The increasing adoption of cloud and mobile technology infrastructures by organisations present plausible abuse opportunities for terrorist activities. Cooperative counter-terrorism at organisational and national levels is needed to increase overall understanding and mitigate infrastructure abuse.

In this paper, we demonstrated the intricacies associated with investigating terrorist activities on mobile devices. Our experiments interact with cloud storage services (i.e. Dropbox, Google Drive and OneDrive) and communication apps (Messenger, WhatsApp, Telegram, Skype and Viber, including email client services). The findings show that we can reconstruct more complete activities on Android devices as compared to Windows Phone devices.

On Android devices, we identified an account’s username, reconstructed a user’s activities and downloaded data. While on a Windows Phone only downloaded data; no database and XML files were extracted using logical acquisition. Similarly, while we can acquire viewed-only data in a cache folder for Android devices, only downloaded data is acquired on Windows Phone. The limited results derived from Windows Phone devices makes it necessary for a manual acquisition highly probable moreover when physical acquisition is not applicable. One study reported that more data was extracted including installed apps, databases and locations on Windows Phone device (i.e. Nokia Lumia 625) using physical acquisition method [19].

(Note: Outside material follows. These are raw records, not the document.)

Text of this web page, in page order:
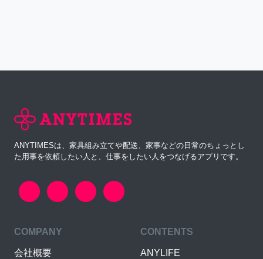
ANYTIMESは、家具組み立てや配送、家事などの日常のちょっとし
た用事を依頼したい人と、仕事をしたい人をつなげるアプリです。
COMPANY
会社概要
CONTENTS
ANYLIFE
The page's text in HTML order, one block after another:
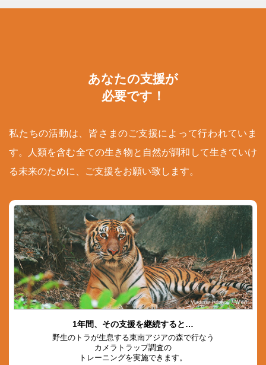
あなたの支援が
必要です！
私たちの活動は、皆さまのご支援によって行われていま
す。人類を含む全ての生き物と自然が調和して生きていけ
る未来のために、ご支援をお願い致します。
© Vladimir Filonov / WWF
1年間、その支援を継続すると…
野生のトラが生息する東南アジアの森で行なう
カメラトラップ調査の
トレーニングを実施できます。
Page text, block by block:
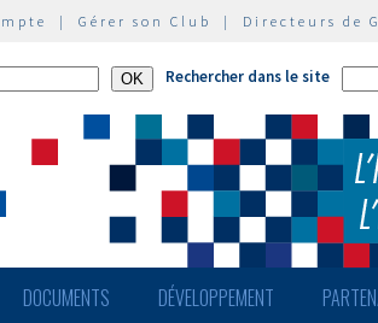
| Gérer son Club | Directeurs de
Rechercher dans le site
DOCUMENTS DÉVELOPPEMENT
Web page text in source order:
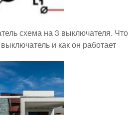
схема на 3 выключателя. Что
и как он работает
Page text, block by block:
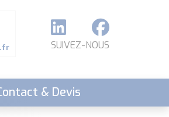
SUIVEZ-NOUS
& Devis
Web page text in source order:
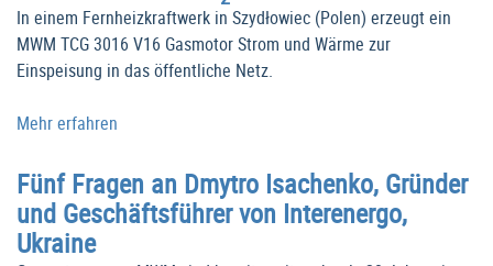
In einem Fernheizkraftwerk in Szydłowiec (Polen) erzeugt ein
MWM TCG 3016 V16 Gasmotor Strom und Wärme zur
Einspeisung in das öffentliche Netz.
Mehr erfahren
Fünf Fragen an Dmytro Isachenko, Gründer
und Geschäftsführer von Interenergo,
Ukraine
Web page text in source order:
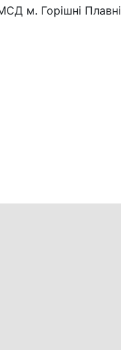
м. Горішні Плавні
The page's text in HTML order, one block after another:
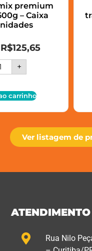
premium
– Caixa
R$125,65
+
carrinho
Ver listagem de
ATENDIMENTO
Rua Nilo
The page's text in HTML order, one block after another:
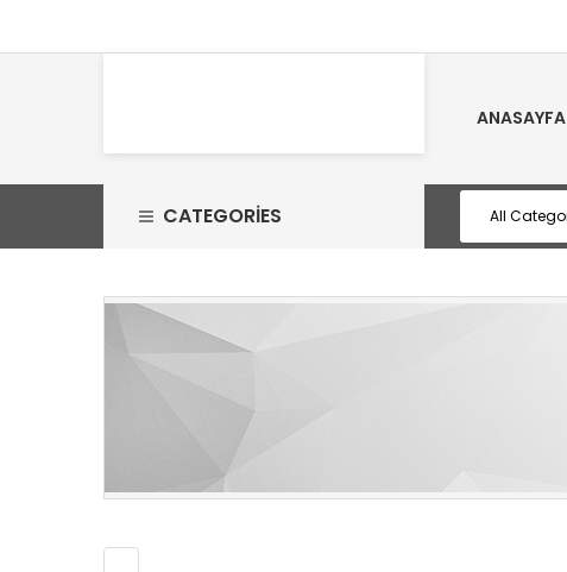
ANASAYFA
CATEGORIES
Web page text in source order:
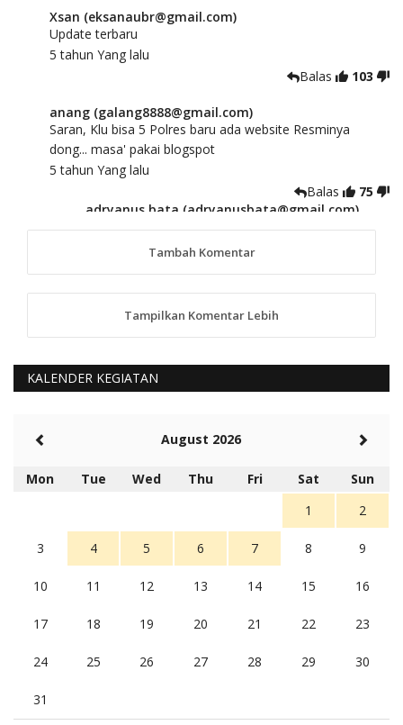
Xsan (eksanaubr@gmail.com)
Update terbaru
5 tahun Yang lalu
Balas
103
anang (galang8888@gmail.com)
Saran, Klu bisa 5 Polres baru ada website Resminya
dong... masa' pakai blogspot
5 tahun Yang lalu
Balas
75
adryanus bata (adryanusbata@gmail.com)
TKS atas saran dan masukannya, akan kami
tindaklanjuti
anggy (anakkaos@gmail.com)
Kami perantu bisa baca langsung terkait Pilkada Sumba
5 tahun Yang lalu
Rambu (rambu03@gmail.com)
Berita Polres Sumba Barat Mantap
5 tahun Yang lalu
Balas
16
Tambah Komentar
Tampilkan Komentar Lebih
KALENDER KEGIATAN
August 2026
Mon Tue Wed Thu Fri Sat
Sun
1
2
3 4 5 6 7 8 9
10 11 12 13 14 15 16
17 18 19 20 21 22 23
24 25 26 27 28 29 30
31
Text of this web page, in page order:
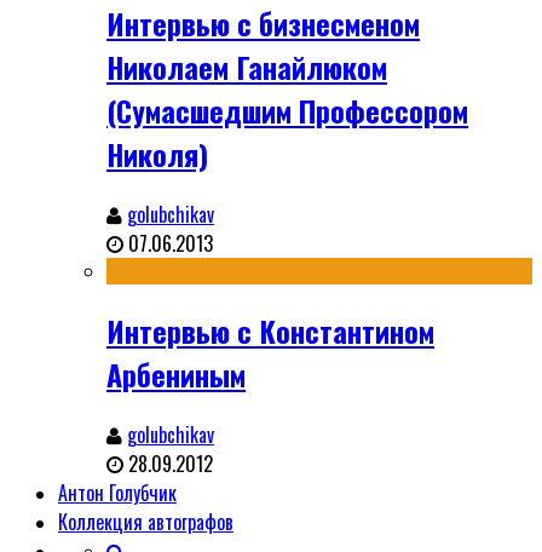
Интервью с бизнесменом
Николаем Ганайлюком
(Сумасшедшим Профессором
Николя)
golubchikav
07.06.2013
Интервью с Константином
Арбениным
golubchikav
28.09.2012
Антон Голубчик
Коллекция автографов
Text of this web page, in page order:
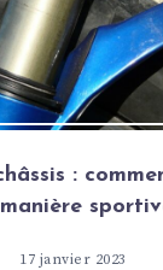
:
17 janvier 2023
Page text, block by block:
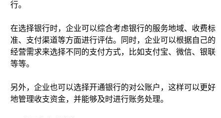
行。
在选择银行时，企业可以综合考虑银行的服务地域、收费标
准、支付渠道等方面进行评估。同时，企业可以根据自己的
经营需求来选择不同的支付方式，比如支付宝、微信、银联
等等。
另外，企业也可以选择开通银行的对公账户，这样可以更好
地管理收支资金，并能够及时进行账务处理。
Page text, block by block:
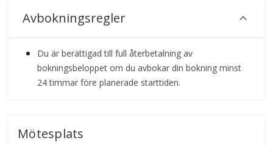
Avbokningsregler
Du är berättigad till full återbetalning av
bokningsbeloppet om du avbokar din bokning minst
24 timmar före planerade starttiden.
Mötesplats
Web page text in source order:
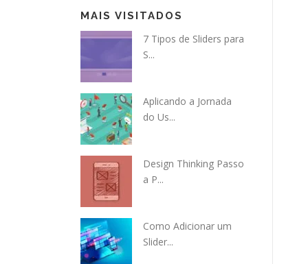
MAIS VISITADOS
7 Tipos de Sliders para
S...
Aplicando a Jornada
do Us...
Design Thinking Passo
a P...
Como Adicionar um
Slider...
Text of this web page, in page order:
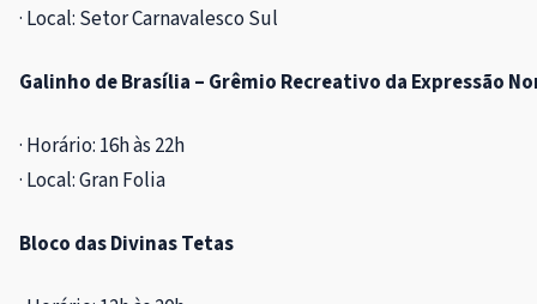
· Local: Setor Carnavalesco Sul
Galinho de Brasília – Grêmio Recreativo da Expressão
· Horário: 16h às 22h
· Local: Gran Folia
Bloco das Divinas Tetas
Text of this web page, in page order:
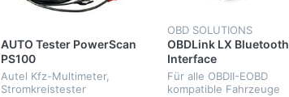
AUTO Tester PowerScan
PS100
Autel Kfz-Multimeter,
Stromkreistester
OBD SOLUTIONS
OBDLink LX Bluetooth
Interface
Für alle OBDII-EOBD
kompatible Fahrzeuge
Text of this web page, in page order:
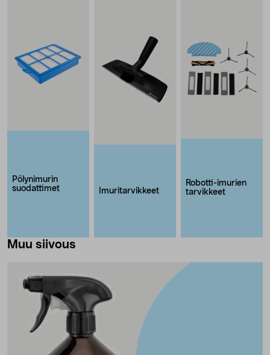
Pölynimurin
suodattimet
Imuritarvikkeet
Robotti-imurien
tarvikkeet
Muu siivous
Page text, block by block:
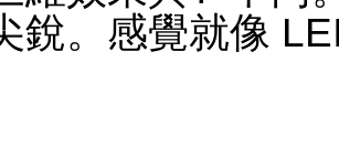
銳。感覺就像
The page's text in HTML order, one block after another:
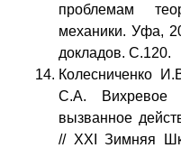
проблемам
механики. Уфа,
докладов. C.120.
Колесниченко
С.А. Вихревое
вызванное
// ХXI Зимняя
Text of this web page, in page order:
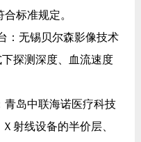
标准规定。
无锡贝尔森影像技术
探测深度、血流速度
岛中联海诺医疗科技
射线设备的半价层、
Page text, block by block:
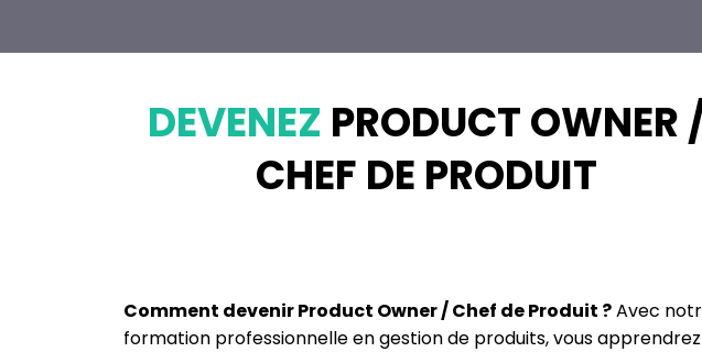
DEVENEZ PRODUCT OWNER
CHEF DE PRODUIT
Comment devenir Product Owner / Chef de Produit ?Avec
formation professionnelle en gestion de produits, vous
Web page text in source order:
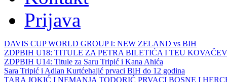
Prijava
DAVIS CUP WORLD GROUP I: NEW ZELAND vs BIH
ZDPBIH U18: TITULE ZA PETRA BILETIĆA I TEU
ZDPBIH U14: Titule za Saru Tripić i Kana Ahića
Sara Tripić i Adian Kurtćehajić prvaci BiH do 12 godina
TARA JOKIĆ I NEMANJA TODORIĆ PRVACI BOSNE I
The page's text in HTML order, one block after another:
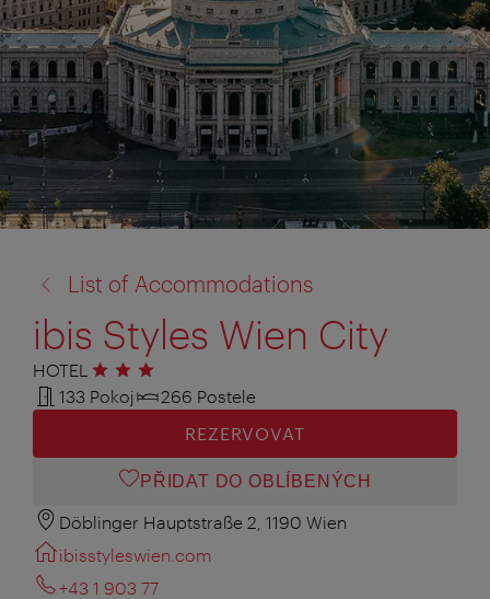
na:
List of Accommodations
ibis Styles Wien City
HOTEL 3 hvězdičky
133 Pokoj
266 Postele
REZERVOVAT
PŘIDAT DO OBLÍBENÝCH
Döblinger Hauptstraße 2, 1190 Wien
ibisstyleswien.com
+43 1 903 77
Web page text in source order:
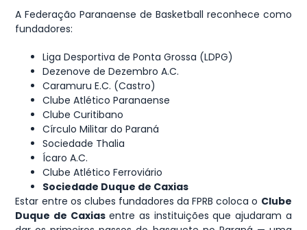
A Federação Paranaense de Basketball reconhece como
fundadores:
Liga Desportiva de Ponta Grossa (LDPG)
Dezenove de Dezembro A.C.
Caramuru E.C. (Castro)
Clube Atlético Paranaense
Clube Curitibano
Círculo Militar do Paraná
Sociedade Thalia
Ícaro A.C.
Clube Atlético Ferroviário
Sociedade Duque de Caxias
Estar entre os clubes fundadores da FPRB coloca o Clube
Duque de Caxiasentre as instituições que ajudaram a
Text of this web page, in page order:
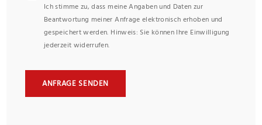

Focusing on communication apps, the extent of extracted data depends on the communication apps themselves. In other words, how individual apps store their data impacts extraction success, i.e., either in plaintext or encrypted. Telegram, which implements encryption, provides the fewest clues on users and metadata of events. In the future, similar encrypted data issues might be encountered for newer versions of WhatsApp.

6 Conclusion

This research highlighted the importance of mobile device forensics in investigations involving the use of cloud storage services and communication apps along with the necessity and potential utility of the integrated incident handling and digital forensics models to investigate and reconstruct terrorist incidents [5]. Key findings could inform future similar investigations.

Future research include extending the research to a wider range of mobile apps and app categories, as well as newer versions of mobile devices and operating systems.